Segment Open

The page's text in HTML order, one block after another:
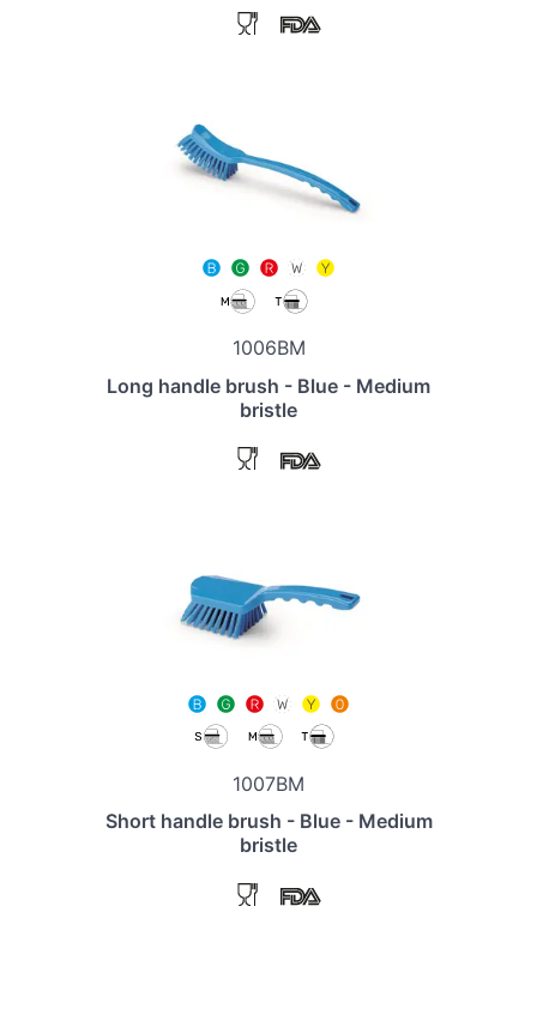
1006BM
Long handle brush - Blue - Medium
bristle
1007BM
Short handle brush - Blue - Medium
bristle
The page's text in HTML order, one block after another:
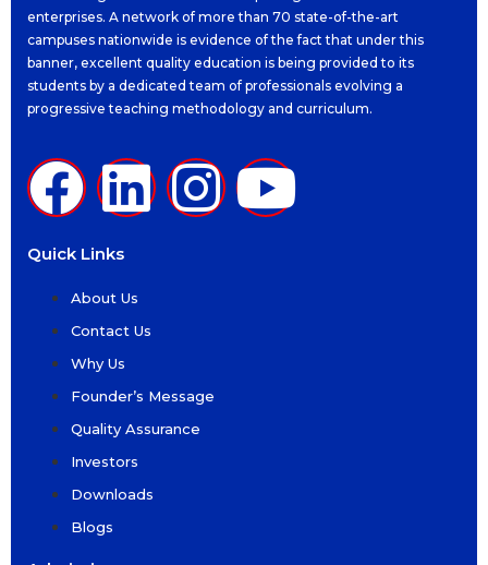
enterprises. A network of more than 70 state-of-the-art
campuses nationwide is evidence of the fact that under this
banner, excellent quality education is being provided to its
students by a dedicated team of professionals evolving a
progressive teaching methodology and curriculum.
Quick Links
About Us
Contact Us
Why Us
Founder’s Message
Quality Assurance
Investors
Downloads
Blogs
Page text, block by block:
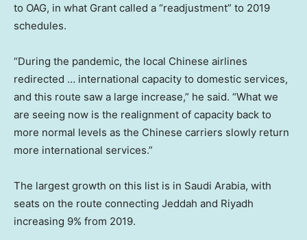
to OAG, in what Grant called a “readjustment” to 2019
schedules.
“During the pandemic, the local Chinese airlines
redirected … international capacity to domestic services,
and this route saw a large increase,” he said. “What we
are seeing now is the realignment of capacity back to
more normal levels as the Chinese carriers slowly return
more international services.”
The largest growth on this list is in Saudi Arabia, with
seats on the route connecting Jeddah and Riyadh
increasing 9% from 2019.
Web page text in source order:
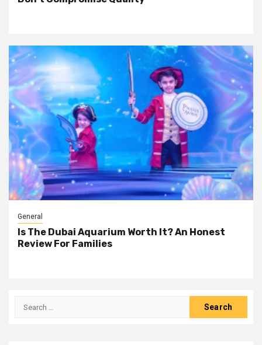
General
Is The Dubai Aquarium Worth It? An Honest
Review For Families
Search
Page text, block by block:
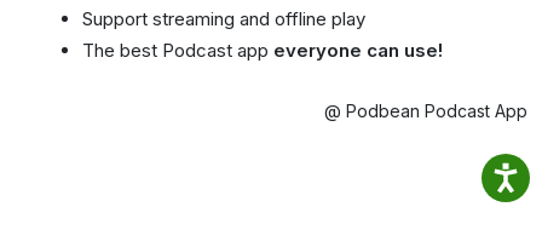
Support streaming and offline play
The best Podcast app everyone can use!
@ Podbean Podcast App
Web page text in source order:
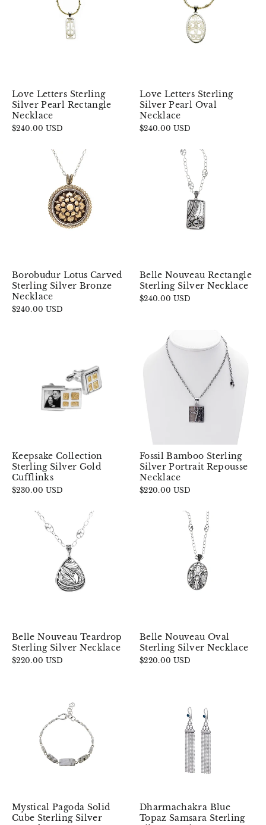
Love Letters Sterling
Silver Pearl Rectangle
Necklace
$240.00 USD
Love Letters Sterling
Silver Pearl Oval
Necklace
$240.00 USD
Borobudur Lotus Carved
Sterling Silver Bronze
Necklace
$240.00 USD
Belle Nouveau Rectangle
Sterling Silver Necklace
$240.00 USD
Keepsake Collection
Sterling Silver Gold
Cufflinks
$230.00 USD
Fossil Bamboo Sterling
Silver Portrait Repousse
Necklace
$220.00 USD
Belle Nouveau Teardrop
Sterling Silver Necklace
$220.00 USD
Belle Nouveau Oval
Sterling Silver Necklace
$220.00 USD
Mystical Pagoda Solid
Cube Sterling Silver
Dharmachakra Blue
Topaz Samsara Sterling
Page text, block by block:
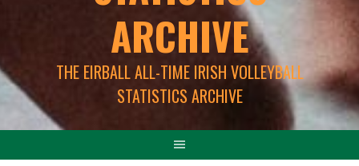
ARCHIVE
THE EIRBALL ALL-TIME IRISH VOLLEYBALL
STATISTICS ARCHIVE
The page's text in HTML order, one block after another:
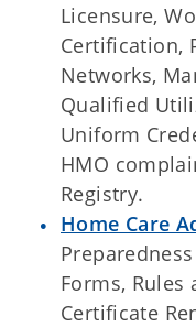
Licensure,
Certification,
Networks,
Qualified
Uniform
HMO
Registry.
Home Care
Forms, Rules
Certificate
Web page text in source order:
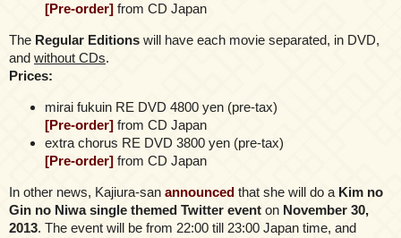
[Pre-order] from CD Japan
Τhe Regular Editions will have each movie separated, in DVD,
and without CDs.
Prices:
mirai fukuin RE DVD 4800 yen (pre-tax)
[Pre-order] from CD Japan
extra chorus RE DVD 3800 yen (pre-tax)
[Pre-order] from CD Japan
In other news, Kajiura-san announced that she will do a Kim no
Gin no Niwa single themed Twitter event on November 30,
2013. The event will be from 22:00 till 23:00 Japan time, and
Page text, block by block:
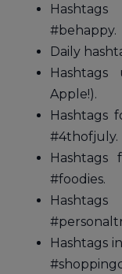
#behappy.
Daily
Apple!).
Hashtags
#4thofjuly.
Hashtags
#foodies.
Hashtags
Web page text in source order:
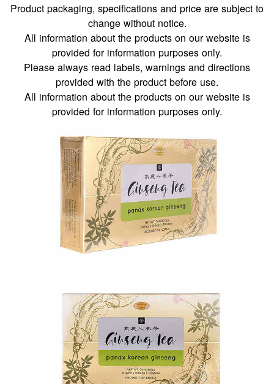
Product packaging, specifications and price are subject to
change without notice.
All information about the products on our website is
provided for information purposes only.
Please always read labels, warnings and directions
provided with the product before use.
All information about the products on our website is
provided for information purposes only.
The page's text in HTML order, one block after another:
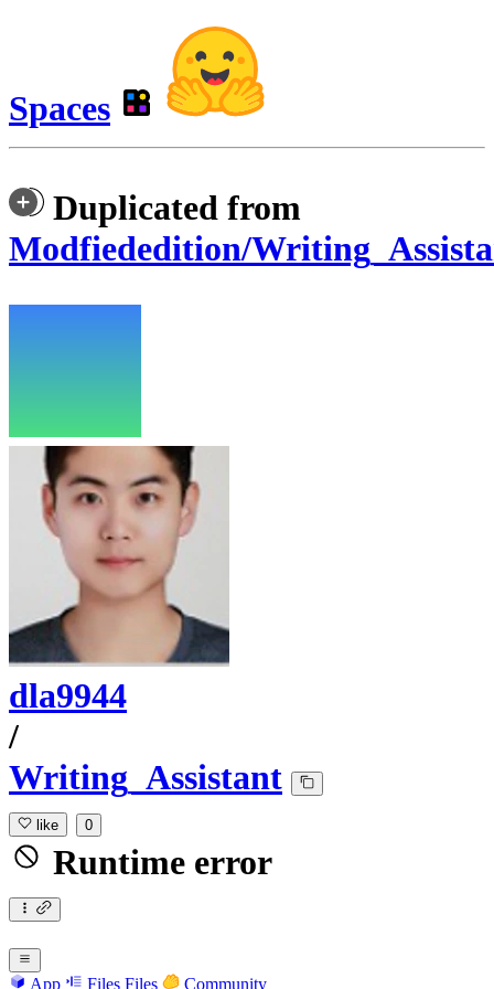
Spaces
Duplicated from
Modfiededition/
dla9944
/
Writing_Assistant
like 0
Runtime error
App Files Files Community
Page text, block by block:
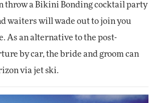
throw a Bikini Bonding cocktail party
waiters will wade out to join you
As an alternative to the post-
by car, the bride and groom can
via jet ski.
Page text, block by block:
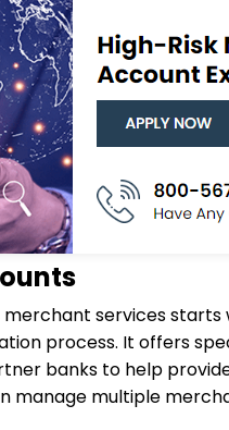
merchant services
process. It offers
banks to help
manage multiple
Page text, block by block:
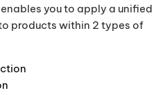
you to apply a unified
products within 2 types of
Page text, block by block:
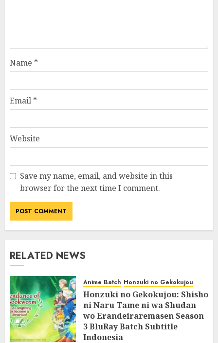
Name *
Email *
Website
Save my name, email, and website in this
browser for the next time I comment.
RELATED NEWS
Anime Batch Honzuki no Gekokujou
Honzuki no Gekokujou: Shisho
ni Naru Tame ni wa Shudan
wo Erandeiraremasen Season
3 BluRay Batch Subtitle
Indonesia
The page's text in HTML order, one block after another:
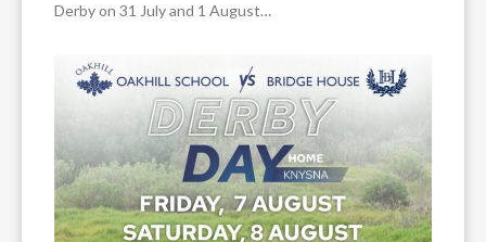
Derby on 31 July and 1 August…
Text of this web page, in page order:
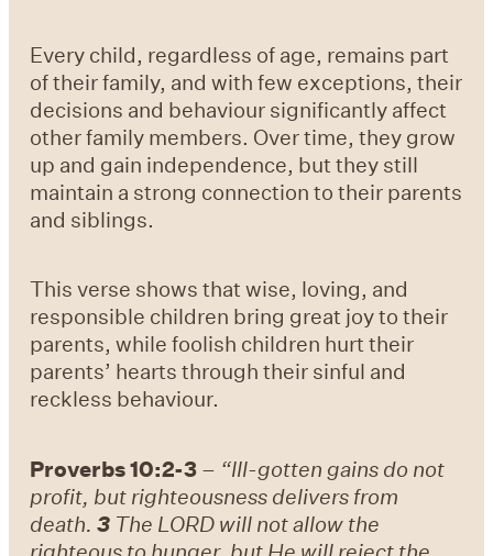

Segment Closed

### WORK INSTRUCTIONS
Reproduce every record in full. Leave out the images.

### YOUR RESPONSE
The page's text in HTML order, one block after another:
1006BM
Long handle brush - Blue - Medium
bristle
1007BM
Short handle brush - Blue - Medium
bristle
The page's text in HTML order, one block after another:
enterprises. A network of more than 70 state-of-the-art
campuses nationwide is evidence of the fact that under this
banner, excellent quality education is being provided to its
students by a dedicated team of professionals evolving a
progressive teaching methodology and curriculum.
Quick Links
About Us
Contact Us
Why Us
Founder’s Message
Quality Assurance
Investors
Downloads
Blogs
Page text, block by block:
to OAG, in what Grant called a “readjustment” to 2019
schedules.
“During the pandemic, the local Chinese airlines
redirected … international capacity to domestic services,
and this route saw a large increase,” he said. “What we
are seeing now is the realignment of capacity back to
more normal levels as the Chinese carriers slowly return
more international services.”
The largest growth on this list is in Saudi Arabia, with
seats on the route connecting Jeddah and Riyadh
increasing 9% from 2019.
Web page text in source order:
General
Is The Dubai Aquarium Worth It? An Honest
Review For Families
Search
Page text, block by block:
Support streaming and offline play
The best Podcast app everyone can use!
@ Podbean Podcast App
Web page text in source order:
Love Letters Sterling
Silver Pearl Rectangle
Necklace
$240.00 USD
Love Letters Sterling
Silver Pearl Oval
Necklace
$240.00 USD
Borobudur Lotus Carved
Sterling Silver Bronze
Necklace
$240.00 USD
Belle Nouveau Rectangle
Sterling Silver Necklace
$240.00 USD
Keepsake Collection
Sterling Silver Gold
Cufflinks
$230.00 USD
Fossil Bamboo Sterling
Silver Portrait Repousse
Necklace
$220.00 USD
Belle Nouveau Teardrop
Sterling Silver Necklace
$220.00 USD
Belle Nouveau Oval
Sterling Silver Necklace
$220.00 USD
Mystical Pagoda Solid
Cube Sterling Silver
Dharmachakra Blue
Topaz Samsara Sterling
Page text, block by block:
ARCHIVE
THE EIRBALL ALL-TIME IRISH VOLLEYBALL
STATISTICS ARCHIVE
The page's text in HTML order, one block after another:
Licensure,
Certification,
Networks,
Qualified
Uniform
HMO
Registry.
Home Care
Forms, Rules
Certificate
Web page text in source order:
[Pre-order] from CD Japan
Τhe Regular Editions will have each movie separated, in DVD,
and without CDs.
Prices:
mirai fukuin RE DVD 4800 yen (pre-tax)
[Pre-order] from CD Japan
extra chorus RE DVD 3800 yen (pre-tax)
[Pre-order] from CD Japan
In other news, Kajiura-san announced that she will do a Kim no
Gin no Niwa single themed Twitter event on November 30,
2013. The event will be from 22:00 till 23:00 Japan time, and
Page text, block by block:
#behappy.
Daily
Apple!).
Hashtags
#4thofjuly.
Hashtags
#foodies.
Hashtags
Web page text in source order:
Product packaging, specifications and price are subject to
change without notice.
All information about the products on our website is
provided for information purposes only.
Please always read labels, warnings and directions
provided with the product before use.
All information about the products on our website is
provided for information purposes only.
The page's text in HTML order, one block after another:
Spaces
Duplicated from
Modfiededition/
dla9944
/
Writing_Assistant
like 0
Runtime error
App Files Files Community
Page text, block by block:
throw a Bikini Bonding cocktail party
waiters will wade out to join you
As an alternative to the post-
by car, the bride and groom can
via jet ski.
Page text, block by block:
merchant services
process. It offers
banks to help
manage multiple
Page text, block by block:
you to apply a unified
products within 2 types of
Page text, block by block:
Name *
Email *
Website
Save my name, email, and website in this
browser for the next time I comment.
RELATED NEWS
Anime Batch Honzuki no Gekokujou
Honzuki no Gekokujou: Shisho
ni Naru Tame ni wa Shudan
wo Erandeiraremasen Season
3 BluRay Batch Subtitle
Indonesia
The page's text in HTML order, one block after another:
Derby on 31 July and 1 August…
Text of this web page, in page order:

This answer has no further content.